Photo by Polina Kuzovkova on Unsplash
We announce a long-context ColBERT implementation in Vespa, enabling explainable semantic search using token-level vector representations for long documents. By extending ColBERT’s late interactions to late-context-window interactions, we give ColBERT a larger context for long-document scoring.
This post:
- Overview of single-vector embedding models and their limitations in long-context retrieval and why ColBERT excels in overcoming these limitations
- Extending ColBERT’s late-interaction scoring for long-context retrieval
- Evaluation of Long-ColBERT’s performance on the recently introduced MLDR long-document retrieval dataset
- Executive summary and an extensive FAQ
Vespa methods evaluated in this blog post versus popular long-context single-vector embedding models.
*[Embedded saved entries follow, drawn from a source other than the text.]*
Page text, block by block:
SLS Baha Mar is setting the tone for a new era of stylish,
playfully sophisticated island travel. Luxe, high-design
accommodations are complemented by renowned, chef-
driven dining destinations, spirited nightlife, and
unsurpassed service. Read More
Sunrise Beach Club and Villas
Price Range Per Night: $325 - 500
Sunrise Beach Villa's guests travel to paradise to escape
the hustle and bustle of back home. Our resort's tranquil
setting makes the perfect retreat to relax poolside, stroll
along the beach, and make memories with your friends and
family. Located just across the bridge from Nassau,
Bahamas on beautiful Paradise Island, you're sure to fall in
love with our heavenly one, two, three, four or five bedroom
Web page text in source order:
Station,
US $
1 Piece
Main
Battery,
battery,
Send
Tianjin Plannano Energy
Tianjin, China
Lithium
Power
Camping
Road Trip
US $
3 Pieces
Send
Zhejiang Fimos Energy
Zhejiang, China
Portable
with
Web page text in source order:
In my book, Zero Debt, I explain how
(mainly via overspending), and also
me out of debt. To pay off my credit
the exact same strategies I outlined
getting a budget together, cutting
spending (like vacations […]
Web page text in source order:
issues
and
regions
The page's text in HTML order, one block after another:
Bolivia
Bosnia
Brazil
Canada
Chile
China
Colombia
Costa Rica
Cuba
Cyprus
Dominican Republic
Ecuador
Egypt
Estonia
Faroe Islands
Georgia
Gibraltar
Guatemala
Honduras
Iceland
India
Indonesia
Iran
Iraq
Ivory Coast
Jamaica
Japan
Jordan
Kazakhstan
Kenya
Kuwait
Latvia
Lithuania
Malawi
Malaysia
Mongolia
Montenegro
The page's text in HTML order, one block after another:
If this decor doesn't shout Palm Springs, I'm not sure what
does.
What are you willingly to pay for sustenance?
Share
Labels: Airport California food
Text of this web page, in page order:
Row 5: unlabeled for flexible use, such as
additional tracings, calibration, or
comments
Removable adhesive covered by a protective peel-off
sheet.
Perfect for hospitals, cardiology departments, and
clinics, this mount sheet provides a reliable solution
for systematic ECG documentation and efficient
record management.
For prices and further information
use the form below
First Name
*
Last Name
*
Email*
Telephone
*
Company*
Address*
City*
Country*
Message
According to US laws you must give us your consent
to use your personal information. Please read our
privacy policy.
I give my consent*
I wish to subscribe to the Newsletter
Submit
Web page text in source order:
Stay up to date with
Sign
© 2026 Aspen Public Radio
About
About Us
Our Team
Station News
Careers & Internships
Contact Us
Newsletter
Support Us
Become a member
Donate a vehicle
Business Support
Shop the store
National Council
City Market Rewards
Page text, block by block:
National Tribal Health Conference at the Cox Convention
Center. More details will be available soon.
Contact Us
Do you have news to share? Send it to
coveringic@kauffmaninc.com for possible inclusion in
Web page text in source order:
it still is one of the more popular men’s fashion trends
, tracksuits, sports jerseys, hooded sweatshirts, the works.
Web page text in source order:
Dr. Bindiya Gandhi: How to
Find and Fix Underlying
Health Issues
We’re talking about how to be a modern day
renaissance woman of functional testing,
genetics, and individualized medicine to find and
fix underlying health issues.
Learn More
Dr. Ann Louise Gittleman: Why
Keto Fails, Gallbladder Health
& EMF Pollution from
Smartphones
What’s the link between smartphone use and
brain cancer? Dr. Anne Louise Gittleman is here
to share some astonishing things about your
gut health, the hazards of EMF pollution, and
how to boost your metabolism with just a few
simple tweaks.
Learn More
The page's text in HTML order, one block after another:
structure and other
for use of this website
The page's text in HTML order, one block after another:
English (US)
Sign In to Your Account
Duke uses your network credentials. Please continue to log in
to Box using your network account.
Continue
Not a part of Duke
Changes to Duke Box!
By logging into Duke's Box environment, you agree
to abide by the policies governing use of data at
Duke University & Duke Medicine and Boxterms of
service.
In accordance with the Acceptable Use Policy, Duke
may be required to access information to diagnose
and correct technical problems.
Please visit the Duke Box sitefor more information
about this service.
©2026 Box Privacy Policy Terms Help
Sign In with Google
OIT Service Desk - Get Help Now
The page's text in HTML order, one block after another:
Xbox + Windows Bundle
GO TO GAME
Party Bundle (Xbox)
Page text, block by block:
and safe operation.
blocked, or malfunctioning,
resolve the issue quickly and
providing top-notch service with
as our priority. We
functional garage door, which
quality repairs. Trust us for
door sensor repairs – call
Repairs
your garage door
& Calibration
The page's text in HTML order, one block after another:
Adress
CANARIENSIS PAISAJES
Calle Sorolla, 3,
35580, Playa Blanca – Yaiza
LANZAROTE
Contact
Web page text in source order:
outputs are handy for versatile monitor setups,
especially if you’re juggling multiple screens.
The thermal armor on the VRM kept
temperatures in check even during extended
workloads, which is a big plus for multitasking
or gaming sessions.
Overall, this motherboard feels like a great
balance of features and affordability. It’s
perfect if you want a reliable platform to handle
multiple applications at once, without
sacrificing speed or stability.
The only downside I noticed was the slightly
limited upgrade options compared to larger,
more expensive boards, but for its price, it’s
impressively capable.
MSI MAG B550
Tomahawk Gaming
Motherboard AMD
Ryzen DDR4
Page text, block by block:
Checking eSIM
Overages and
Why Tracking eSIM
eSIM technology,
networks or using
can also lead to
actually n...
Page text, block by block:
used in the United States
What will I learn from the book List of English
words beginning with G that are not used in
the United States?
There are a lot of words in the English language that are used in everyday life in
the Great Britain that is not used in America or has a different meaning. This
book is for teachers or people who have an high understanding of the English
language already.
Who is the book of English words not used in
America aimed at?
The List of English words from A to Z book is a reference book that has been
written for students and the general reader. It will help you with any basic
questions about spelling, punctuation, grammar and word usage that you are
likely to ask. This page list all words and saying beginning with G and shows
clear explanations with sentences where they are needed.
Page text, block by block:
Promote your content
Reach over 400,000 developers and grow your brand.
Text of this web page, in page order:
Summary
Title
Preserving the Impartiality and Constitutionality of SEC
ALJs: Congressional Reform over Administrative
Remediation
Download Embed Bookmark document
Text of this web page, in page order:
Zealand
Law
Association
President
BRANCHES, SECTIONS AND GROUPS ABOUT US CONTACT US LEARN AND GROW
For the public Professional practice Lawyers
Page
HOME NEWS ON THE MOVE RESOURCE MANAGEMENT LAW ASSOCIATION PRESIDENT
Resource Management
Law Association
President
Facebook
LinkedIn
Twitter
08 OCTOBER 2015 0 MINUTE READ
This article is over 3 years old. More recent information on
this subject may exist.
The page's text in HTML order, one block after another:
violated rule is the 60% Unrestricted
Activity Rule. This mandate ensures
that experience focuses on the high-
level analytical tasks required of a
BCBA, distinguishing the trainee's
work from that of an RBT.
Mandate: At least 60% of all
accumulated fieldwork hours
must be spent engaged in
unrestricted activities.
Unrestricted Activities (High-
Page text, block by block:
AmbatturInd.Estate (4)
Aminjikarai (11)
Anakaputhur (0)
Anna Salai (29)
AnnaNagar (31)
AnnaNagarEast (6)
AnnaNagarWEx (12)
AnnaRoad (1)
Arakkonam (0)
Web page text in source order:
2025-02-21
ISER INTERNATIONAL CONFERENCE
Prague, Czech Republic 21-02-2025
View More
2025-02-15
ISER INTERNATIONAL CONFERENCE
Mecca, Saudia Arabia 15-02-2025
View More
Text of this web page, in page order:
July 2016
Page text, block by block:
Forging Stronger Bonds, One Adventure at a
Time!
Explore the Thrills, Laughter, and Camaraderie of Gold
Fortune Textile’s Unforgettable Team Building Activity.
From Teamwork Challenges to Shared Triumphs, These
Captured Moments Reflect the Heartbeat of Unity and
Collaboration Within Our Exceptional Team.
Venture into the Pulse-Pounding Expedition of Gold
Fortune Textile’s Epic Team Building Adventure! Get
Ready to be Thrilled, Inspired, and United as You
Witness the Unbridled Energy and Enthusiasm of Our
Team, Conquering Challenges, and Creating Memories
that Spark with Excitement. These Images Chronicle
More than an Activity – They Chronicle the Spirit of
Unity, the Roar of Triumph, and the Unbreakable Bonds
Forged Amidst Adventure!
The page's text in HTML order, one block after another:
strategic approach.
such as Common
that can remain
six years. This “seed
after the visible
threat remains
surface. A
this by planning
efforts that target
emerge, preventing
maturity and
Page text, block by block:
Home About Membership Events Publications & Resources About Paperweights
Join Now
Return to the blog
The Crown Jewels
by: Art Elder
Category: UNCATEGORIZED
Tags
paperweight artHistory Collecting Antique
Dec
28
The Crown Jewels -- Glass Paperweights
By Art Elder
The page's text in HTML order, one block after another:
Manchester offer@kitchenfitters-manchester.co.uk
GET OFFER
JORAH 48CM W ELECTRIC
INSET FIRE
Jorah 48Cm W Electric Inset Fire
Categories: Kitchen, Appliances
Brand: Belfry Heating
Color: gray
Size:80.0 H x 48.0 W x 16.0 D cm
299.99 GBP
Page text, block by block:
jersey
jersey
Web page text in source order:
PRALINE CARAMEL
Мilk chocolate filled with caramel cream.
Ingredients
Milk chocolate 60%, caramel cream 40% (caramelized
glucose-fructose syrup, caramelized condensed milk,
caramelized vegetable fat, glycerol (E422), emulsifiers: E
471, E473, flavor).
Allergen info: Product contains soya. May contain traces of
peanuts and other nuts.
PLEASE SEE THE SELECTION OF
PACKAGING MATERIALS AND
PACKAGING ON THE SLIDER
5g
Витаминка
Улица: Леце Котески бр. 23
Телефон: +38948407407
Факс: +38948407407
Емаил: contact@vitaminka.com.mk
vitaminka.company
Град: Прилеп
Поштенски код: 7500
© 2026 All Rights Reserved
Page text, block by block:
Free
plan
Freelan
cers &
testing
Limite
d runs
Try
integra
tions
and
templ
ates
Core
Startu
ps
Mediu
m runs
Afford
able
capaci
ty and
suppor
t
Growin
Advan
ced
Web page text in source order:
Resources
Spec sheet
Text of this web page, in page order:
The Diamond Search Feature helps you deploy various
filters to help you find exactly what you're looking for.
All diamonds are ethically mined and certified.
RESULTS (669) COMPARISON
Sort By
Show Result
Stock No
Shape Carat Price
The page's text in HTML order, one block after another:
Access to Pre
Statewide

Single-vector text embedding models
Typical text embedding models use a pooling method, like averaging, on the output token vectors from the final layer of the Transformer-based embedder model. The pooling generates a lone vector that stands for all the tokens in the input context window of the embedder model.
The similarity scoring between a query and a document text only uses this lone vector representation. Intuitively, this representation gets more diluted the longer the text is. In simpler terms, as the text gets longer, the representation becomes less precise—think of it like trying to sum up a whole passage (or a book) with just one word. A significant focus has been addressing longer input text contexts for embedding models because many retrieval tasks require searching longer texts. Traditional embedding models, such as those based on the vanilla BERT architecture, are usually constrained to 512 tokens, which creates challenges for practitioners who need to build search applications that need to search much longer documents than that. Recent enhancements related to the attention mechanisms of Transformer models have made it possible to scale the maximum number of input tokens to over 8,000. By reducing the FLOPs required during embedder inference, obtaining long text embeddings is now more practical for the GPU-poor.
A critical question is whether text embedding models that accept many tokens will provide a good text representation for information retrieval. For example, in the early days of neural search representations, practitioners could use Word2vec and obtain a single vector representation of a long text by averaging all the word vectors. This simple approach would give you an inference-wise extremely cheap text embedding model with infinite context length. Still, anyone who tried that would report that simple traditional baselines like BM25 would easily outperform it for most search tasks.
There are two reasons long-context embedding models fail short of simple baselines:
Lack of long context retrieval training data
Few datasets are available to pre-train the embedding model for long context retrieval. Most embedding models are pre-trained using contrastive loss using mined sentence pair datasets with fewer than 100 tokens and then fine-tuned on labeled data with similar length characteristics. When using such an embedding model in a zero-shot (without fine-tuning) on your data, with considerably more tokens, it will fail to perform well for search. Even for short texts, simple baselines in zero-shot settings easily outperform single-vector embedding models even for the same short-length characteristics.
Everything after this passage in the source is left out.